Poëzie vloog hem aan; moeilijke, poëtische passages bezorgden hem nauwelijks interpretatieproblemen. Het leek soms of hij eventjes tegen de tekst aanleunde die dan onmiddellijk de betekenis prijs gaf. Om duidelijk te maken op welke wijze hij die betekenis gespeeld wilde zien, verzonk hij een enkele keer in gepeins, waarbij hij vage stoplappen als 'zal ik maar zeggen, hoe heet dat' mompelde.
Van Dalsum ervoer taal volgens mij als iets lichamelijks; hij kon aan de betekenis van een woord wrikken: een duidelijk voorbeeld hiervan is een uitspraak van hem die luidde: 'toneel moet geheimzinnig zijn' waarmee hij bedoelde: toneel moet een geheim zijn èn toneel moet zinnig zijn. Zijn regie van De droom der gevangenen streefde naar eenheid, totaliteit. De tekst werd op een plan geheven, zonder onwerkelijk te worden, zweefde als het ware over het toneel.
Aan de belichting besteedde hij veel zorg. Zeer opmerkelijk daarbij was dat het lamplicht, dat het licht der maan moest nabootsen, van buiten de kerk naar binnen moest schijnen.
Na de première zei de burgemeester van Wadway in een dankwoordje aan Van Dalsum: 'Mijnheer Van Dalsum, een rigisseur is net zoiets als de heilige geest; je ken ze niet zien, maar ze zijn allebei zeer belangrijk'. Van Dalsum glom van genoegen en lachte krakend.

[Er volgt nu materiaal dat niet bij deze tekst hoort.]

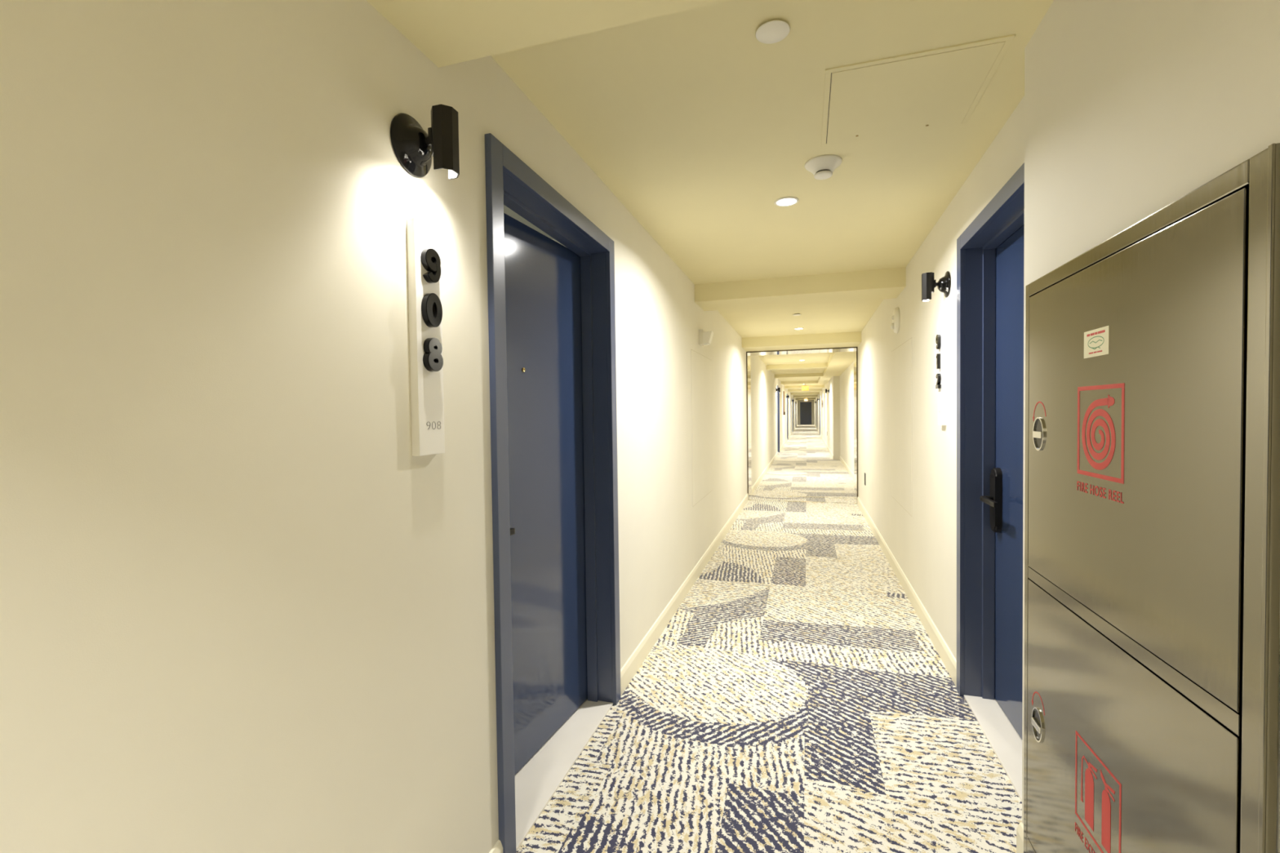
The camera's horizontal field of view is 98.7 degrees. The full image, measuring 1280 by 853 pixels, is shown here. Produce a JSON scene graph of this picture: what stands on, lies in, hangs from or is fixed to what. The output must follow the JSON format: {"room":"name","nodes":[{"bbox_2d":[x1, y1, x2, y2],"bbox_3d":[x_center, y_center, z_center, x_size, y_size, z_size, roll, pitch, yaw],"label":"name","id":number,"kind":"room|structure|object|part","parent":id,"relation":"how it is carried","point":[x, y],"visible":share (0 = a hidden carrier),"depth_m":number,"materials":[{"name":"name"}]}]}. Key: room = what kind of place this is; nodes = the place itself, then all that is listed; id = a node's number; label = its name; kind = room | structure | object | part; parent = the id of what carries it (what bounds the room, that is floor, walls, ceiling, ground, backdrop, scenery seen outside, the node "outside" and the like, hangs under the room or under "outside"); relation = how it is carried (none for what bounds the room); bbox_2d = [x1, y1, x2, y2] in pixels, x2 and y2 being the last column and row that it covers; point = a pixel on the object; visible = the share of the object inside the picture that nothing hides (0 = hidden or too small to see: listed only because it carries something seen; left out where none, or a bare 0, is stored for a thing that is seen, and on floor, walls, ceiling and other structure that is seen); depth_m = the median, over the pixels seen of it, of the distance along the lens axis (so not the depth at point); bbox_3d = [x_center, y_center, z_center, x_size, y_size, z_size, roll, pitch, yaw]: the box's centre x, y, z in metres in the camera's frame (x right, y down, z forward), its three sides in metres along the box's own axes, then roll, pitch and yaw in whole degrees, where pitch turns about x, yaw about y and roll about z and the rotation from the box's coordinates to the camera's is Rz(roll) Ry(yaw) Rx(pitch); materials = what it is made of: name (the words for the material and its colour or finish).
{"room":"hotel corridor","nodes":[
{"label":"hotel corridor","id":0,"kind":"room"},
{"bbox_2d":[0,0,797,852],"bbox_3d":[6.911,-0.577,26.008,0.150,2.390,60.200,0,1,17],"label":"wall","id":1,"kind":"structure","parent":0,"point":[240,612],"depth_m":0.92,"materials":[{"name":"paint"}]},
{"bbox_2d":[390,104,459,179],"bbox_3d":[-0.471,-0.642,1.248,0.121,0.143,0.134,0,1,17],"label":"wall sconce","id":2,"kind":"object","parent":1,"relation":"attached to","point":[414,148],"visible":1,"depth_m":1.22,"materials":[{"name":"black metal"}]},
{"bbox_3d":[-0.478,-0.653,1.250,0.026,0.038,0.028,0,1,17],"label":"swivel arm","id":3,"kind":"part","parent":2,"relation":"part of","materials":[{"name":"black metal"}]},
{"bbox_3d":[-0.440,-0.640,1.239,0.055,0.139,0.055,0,1,17],"label":"lamp shade","id":4,"kind":"part","parent":2,"relation":"part of","materials":[{"name":"black metal"}]},
{"bbox_2d":[406,217,444,456],"bbox_3d":[-0.498,-0.204,1.296,0.036,0.542,0.092,0,1,17],"label":"room sign","id":5,"kind":"object","parent":1,"relation":"attached to","point":[424,254],"visible":1,"depth_m":1.27,"materials":[{"name":"white plastic"}]},
{"bbox_2d":[484,133,620,852],"bbox_3d":[-0.383,0.230,2.114,0.264,2.147,1.042,0,1,17],"label":"door","id":6,"kind":"structure","parent":1,"relation":"in","point":[552,307],"depth_m":2.22,"materials":[{"name":"blue paint"}]},
{"bbox_3d":[-0.495,0.367,1.833,0.055,0.026,0.193,0,2,22],"label":"lever handle","id":7,"kind":"part","parent":6,"relation":"part of","materials":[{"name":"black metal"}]},
{"bbox_2d":[488,424,797,852],"bbox_3d":[7.005,0.563,26.012,0.014,0.108,60.200,0,1,17],"label":"baseboard","id":8,"kind":"structure","parent":1,"relation":"attached to","point":[632,665],"depth_m":3.60,"materials":[{"name":"beige paint"}]},
{"bbox_2d":[690,349,712,506],"bbox_3d":[0.551,0.001,4.804,0.002,1.248,0.970,0,1,17],"label":"access panel","id":9,"kind":"object","parent":1,"relation":"attached to","point":[701,366],"visible":1,"depth_m":4.71,"materials":[{"name":"beige paint"}]},
{"bbox_2d":[698,328,713,346],"bbox_3d":[0.566,-0.758,4.681,0.111,0.131,0.115,0,1,17],"label":"wall sensor","id":10,"kind":"object","parent":1,"relation":"attached to","point":[705,338],"visible":1,"depth_m":4.64,"materials":[{"name":"paint"}]},
{"bbox_2d":[777,385,779,453],"bbox_3d":[4.309,-0.211,17.474,0.210,2.147,1.042,0,1,17],"label":"door","id":11,"kind":"structure","parent":1,"relation":"in","point":[778,393],"depth_m":17.88,"materials":[{"name":"blue paint"}]},
{"bbox_2d":[782,391,785,414],"bbox_3d":[5.642,-0.914,21.470,0.065,0.920,0.600,0,1,17],"label":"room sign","id":12,"kind":"object","parent":1,"relation":"attached to","point":[784,412],"visible":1,"depth_m":21.19,"materials":[{"name":"white metal"}]},
{"bbox_2d":[786,393,788,439],"bbox_3d":[6.778,-0.444,25.604,0.210,2.147,1.042,0,1,17],"label":"door","id":13,"kind":"structure","parent":1,"relation":"in","point":[787,393],"depth_m":25.28,"materials":[{"name":"blue paint"}]},
{"bbox_2d":[791,398,792,426],"bbox_3d":[9.552,-0.706,34.739,0.210,2.147,1.042,0,1,17],"label":"door","id":14,"kind":"structure","parent":1,"relation":"in","point":[792,398],"depth_m":34.21,"materials":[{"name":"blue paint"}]},
{"bbox_2d":[795,400,795,427],"bbox_3d":[12.311,-0.967,43.825,0.210,2.147,1.042,0,1,17],"label":"door","id":15,"kind":"structure","parent":1,"relation":"in","point":[795,401],"depth_m":43.51,"materials":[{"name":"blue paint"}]},
{"bbox_2d":[503,204,564,246],"bbox_3d":[-1.231,0.115,2.311,1.660,2.550,2.460,0,1,17],"label":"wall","id":16,"kind":"structure","parent":0,"point":[507,211],"depth_m":2.94,"materials":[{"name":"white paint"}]},
{"bbox_2d":[515,424,1022,852],"bbox_3d":[7.815,0.613,25.716,2.117,0.001,60.100,0,1,17],"label":"floor","id":17,"kind":"structure","parent":0,"point":[796,699],"depth_m":2.39,"materials":[{"name":"carpet"}]},
{"bbox_2d":[746,346,857,503],"bbox_3d":[2.447,-0.015,8.346,1.570,2.254,0.532,0,1,17],"label":"portal","id":18,"kind":"object","parent":17,"relation":"on","point":[855,349],"visible":0.91,"depth_m":8.30,"materials":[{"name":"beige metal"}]},
{"bbox_2d":[490,0,1053,400],"bbox_3d":[7.798,-1.817,25.703,2.040,0.080,60.200,0,1,17],"label":"ceiling","id":19,"kind":"structure","parent":0,"point":[697,125],"depth_m":2.07,"materials":[{"name":"paint"}]},
{"bbox_2d":[366,0,729,67],"bbox_3d":[-0.430,-0.923,-0.950,1.480,0.176,4.383,0,1,17],"label":"beam","id":20,"kind":"structure","parent":19,"relation":"attached to","point":[447,32],"depth_m":1.20,"materials":[{"name":"paint"}]},
{"bbox_2d":[755,20,790,44],"bbox_3d":[0.361,-1.077,1.496,0.091,0.010,0.091,0,1,17],"label":"cover plate","id":21,"kind":"object","parent":19,"relation":"attached to","point":[771,32],"visible":1,"depth_m":1.49,"materials":[{"name":"white plastic"}]},
{"bbox_2d":[774,196,799,206],"bbox_3d":[0.726,-1.114,2.722,0.118,0.006,0.118,0,1,17],"label":"recessed light","id":22,"kind":"object","parent":19,"relation":"in","point":[785,201],"visible":1,"depth_m":2.71,"materials":[{"name":"white plastic"}]},
{"bbox_2d":[765,363,827,370],"bbox_3d":[3.527,-1.347,12.377,1.310,0.090,0.400,0,1,17],"label":"beam","id":23,"kind":"structure","parent":19,"relation":"attached to","point":[807,366],"depth_m":12.21,"materials":[{"name":"paint"}]},
{"bbox_2d":[780,380,817,384],"bbox_3d":[5.619,-1.550,19.368,1.250,0.085,0.400,0,1,17],"label":"beam","id":24,"kind":"structure","parent":19,"relation":"attached to","point":[809,381],"depth_m":19.19,"materials":[{"name":"paint"}]},
{"bbox_2d":[694,266,906,311],"bbox_3d":[1.259,-1.097,4.458,1.570,0.140,0.440,0,1,17],"label":"beam","id":25,"kind":"structure","parent":19,"relation":"attached to","point":[886,283],"depth_m":4.30,"materials":[{"name":"paint"}]},
{"bbox_2d":[742,331,861,351],"bbox_3d":[2.353,-1.202,8.059,1.570,0.136,1.150,0,1,17],"label":"beam","id":26,"kind":"structure","parent":19,"relation":"attached to","point":[842,340],"depth_m":7.56,"materials":[{"name":"paint"}]},
{"bbox_2d":[774,373,831,378],"bbox_3d":[4.610,-1.438,15.496,1.570,0.090,0.400,0,1,17],"label":"beam","id":27,"kind":"structure","parent":19,"relation":"attached to","point":[805,375],"depth_m":15.37,"materials":[{"name":"paint"}]},
{"bbox_2d":[784,385,824,388],"bbox_3d":[6.832,-1.648,22.813,1.570,0.090,0.500,0,1,17],"label":"beam","id":28,"kind":"structure","parent":19,"relation":"attached to","point":[797,386],"depth_m":22.62,"materials":[{"name":"paint"}]},
{"bbox_2d":[787,388,822,391],"bbox_3d":[7.994,-1.758,26.639,1.570,0.090,0.500,0,1,17],"label":"beam","id":29,"kind":"structure","parent":19,"relation":"attached to","point":[812,389],"depth_m":26.46,"materials":[{"name":"paint"}]},
{"bbox_2d":[791,392,819,395],"bbox_3d":[9.562,-1.906,31.804,1.570,0.090,0.500,0,1,17],"label":"beam","id":30,"kind":"structure","parent":19,"relation":"attached to","point":[792,393],"depth_m":31.59,"materials":[{"name":"paint"}]},
{"bbox_2d":[801,383,808,391],"bbox_3d":[6.103,-1.471,20.289,0.250,0.300,0.050,0,1,17],"label":"exit sign","id":31,"kind":"object","parent":19,"relation":"hanging from","point":[805,388],"visible":1,"depth_m":20.27,"materials":[{"name":"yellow plastic"}]},
{"bbox_2d":[793,395,817,397],"bbox_3d":[11.450,-2.084,38.021,1.570,0.090,0.500,0,1,17],"label":"beam","id":32,"kind":"structure","parent":19,"relation":"attached to","point":[814,395],"depth_m":37.87,"materials":[{"name":"paint"}]},
{"bbox_2d":[804,154,842,179],"bbox_3d":[0.770,-1.078,2.307,0.150,0.059,0.150,0,1,17],"label":"smoke detector","id":33,"kind":"object","parent":19,"relation":"attached to","point":[823,166],"visible":1,"depth_m":2.27,"materials":[{"name":"white plastic"}]},
{"bbox_2d":[817,376,832,383],"bbox_3d":[5.847,-1.502,17.418,0.320,0.090,4.000,0,1,17],"label":"beam","id":34,"kind":"structure","parent":19,"relation":"attached to","point":[821,380],"depth_m":17.12,"materials":[{"name":"paint"}]},
{"bbox_2d":[822,351,853,376],"bbox_3d":[4.244,-1.336,11.742,0.430,0.100,7.000,0,1,17],"label":"beam","id":35,"kind":"structure","parent":19,"relation":"attached to","point":[838,362],"depth_m":11.04,"materials":[{"name":"paint"}]},
{"bbox_2d":[821,34,1015,146],"bbox_3d":[0.878,-1.094,1.843,0.502,0.006,0.505,0,1,17],"label":"ceiling access panel","id":36,"kind":"object","parent":19,"relation":"attached to","point":[940,88],"visible":1,"depth_m":1.79,"materials":[{"name":"paint"}]},
{"bbox_2d":[797,400,813,424],"bbox_3d":[16.575,-1.410,54.582,2.040,2.390,0.120,0,1,17],"label":"wall","id":37,"kind":"structure","parent":0,"point":[801,401],"depth_m":54.54,"materials":[{"name":"paint"}]},
{"bbox_2d":[800,401,811,424],"bbox_3d":[16.480,-1.323,54.545,1.080,2.220,0.110,0,1,17],"label":"door","id":38,"kind":"structure","parent":37,"relation":"in","point":[805,407],"depth_m":54.56,"materials":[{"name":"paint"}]},
{"bbox_2d":[813,0,1279,852],"bbox_3d":[8.595,-0.588,25.497,0.410,2.390,60.200,0,1,17],"label":"wall","id":39,"kind":"structure","parent":0,"point":[1127,108],"depth_m":1.35,"materials":[{"name":"paint"}]},
{"bbox_2d":[816,399,817,429],"bbox_3d":[12.959,-0.881,39.972,0.210,2.147,1.042,0,1,17],"label":"door","id":40,"kind":"structure","parent":39,"relation":"in","point":[816,399],"depth_m":39.50,"materials":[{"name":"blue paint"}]},
{"bbox_2d":[819,395,820,435],"bbox_3d":[9.968,-0.598,30.120,0.210,2.147,1.042,0,1,17],"label":"door","id":41,"kind":"structure","parent":39,"relation":"in","point":[820,396],"depth_m":29.65,"materials":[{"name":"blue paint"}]},
{"bbox_2d":[890,306,899,333],"bbox_3d":[2.030,-0.848,4.388,0.056,0.206,0.206,0,1,17],"label":"fire alarm","id":42,"kind":"object","parent":39,"relation":"attached to","point":[895,325],"visible":1,"depth_m":4.32,"materials":[{"name":"white plastic"}]},
{"bbox_2d":[891,337,911,515],"bbox_3d":[2.031,-0.007,4.281,0.002,1.248,0.970,0,1,17],"label":"access panel","id":43,"kind":"object","parent":39,"relation":"attached to","point":[901,357],"visible":1,"depth_m":4.21,"materials":[{"name":"beige paint"}]},
{"bbox_2d":[813,423,1023,852],"bbox_3d":[8.532,0.553,25.549,0.274,0.108,60.200,0,1,17],"label":"baseboard","id":44,"kind":"structure","parent":39,"relation":"attached to","point":[947,657],"depth_m":3.50,"materials":[{"name":"beige paint"}]},
{"bbox_2d":[921,271,951,301],"bbox_3d":[1.530,-0.728,2.850,0.121,0.143,0.134,0,1,17],"label":"wall sconce","id":45,"kind":"object","parent":39,"relation":"attached to","point":[928,283],"visible":1,"depth_m":2.83,"materials":[{"name":"black metal"}]},
{"bbox_3d":[1.499,-0.726,2.859,0.055,0.139,0.055,0,1,17],"label":"lamp shade","id":46,"kind":"part","parent":45,"relation":"part of","materials":[{"name":"black metal"}]},
{"bbox_3d":[1.536,-0.740,2.847,0.026,0.038,0.028,0,1,17],"label":"swivel arm","id":47,"kind":"part","parent":45,"relation":"part of","materials":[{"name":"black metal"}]},
{"bbox_2d":[935,321,946,425],"bbox_3d":[1.598,-0.277,2.920,0.036,0.542,0.092,0,1,17],"label":"room sign","id":48,"kind":"object","parent":39,"relation":"attached to","point":[940,339],"visible":1,"depth_m":2.88,"materials":[{"name":"white plastic"}]},
{"bbox_2d":[956,162,1024,801],"bbox_3d":[1.454,0.206,2.083,0.210,2.147,1.042,0,1,17],"label":"door","id":49,"kind":"structure","parent":39,"relation":"in","point":[990,250],"depth_m":2.48,"materials":[{"name":"blue paint"}]},
{"bbox_3d":[1.533,0.326,2.381,0.055,0.026,0.193,0,1,17],"label":"lever handle","id":50,"kind":"part","parent":49,"relation":"part of","materials":[{"name":"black metal"}]},
{"bbox_3d":[1.589,0.329,2.451,0.028,0.290,0.072,0,1,17],"label":"lock plate","id":51,"kind":"part","parent":49,"relation":"part of","materials":[{"name":"black metal"}]},
{"bbox_2d":[1023,142,1279,852],"bbox_3d":[0.980,0.439,1.158,0.023,1.650,0.867,0,1,17],"label":"cabinet","id":52,"kind":"object","parent":39,"relation":"attached to","point":[1152,487],"visible":1,"depth_m":0.96,"materials":[{"name":"grey metal"}]},
{"bbox_3d":[0.990,0.809,1.179,0.011,0.737,0.787,0,1,17],"label":"door","id":53,"kind":"part","parent":52,"relation":"part of","materials":[{"name":"silver metal"}]},
{"bbox_3d":[0.979,0.028,1.160,0.011,0.752,0.787,0,1,17],"label":"door","id":54,"kind":"part","parent":52,"relation":"part of","materials":[{"name":"silver metal"}]}
]}

Een dominee in het gezelschap dat De droom der gevangenen speelde, kreeg tijdens een korte pauze — Van Dalsum met sigaar en koffie — de vraag toegeworpen: 'Zeg, Terlinden, liep Hij nou over het water, of niet!?' Dominee ontweek een kordaat ja of nee, wilde gaan toelichten, wat Van Dalsum inspireerde tot de mededeling: 'Nou, als Hij niet over het water liep, dan hoeft het van mij niet, allemaal.' "

 

  1. Van Dalsum speelde in 1951 bij het Amsterdams ToneelGezelschap de rol van
    Meadows in De droom der gevangenen, dat Christopher Fry schreef om in een
    kerk opgevoerd te worden, "omdat de vier soldaten, die in het drama optreden,
    door de vijand in een kerk zijn opgesloten. In hun dromen vereenzelvigen drie  
    van hen zich met Bijbelse gestalten ... , terwijl de vierde, de oude Meadows, de
    rol Van God vervult, die wijs-beschouwend toeziet hoe de anderen worstelen
    met de problemen van strijd, levenszin, doodsangst en offervaardigheid, door  
    Fry in het licht der Christelijke opvattingen van de Quaker geplaatst" (Simon
    Carmiggelt in Het Parool 5 okt. 1951).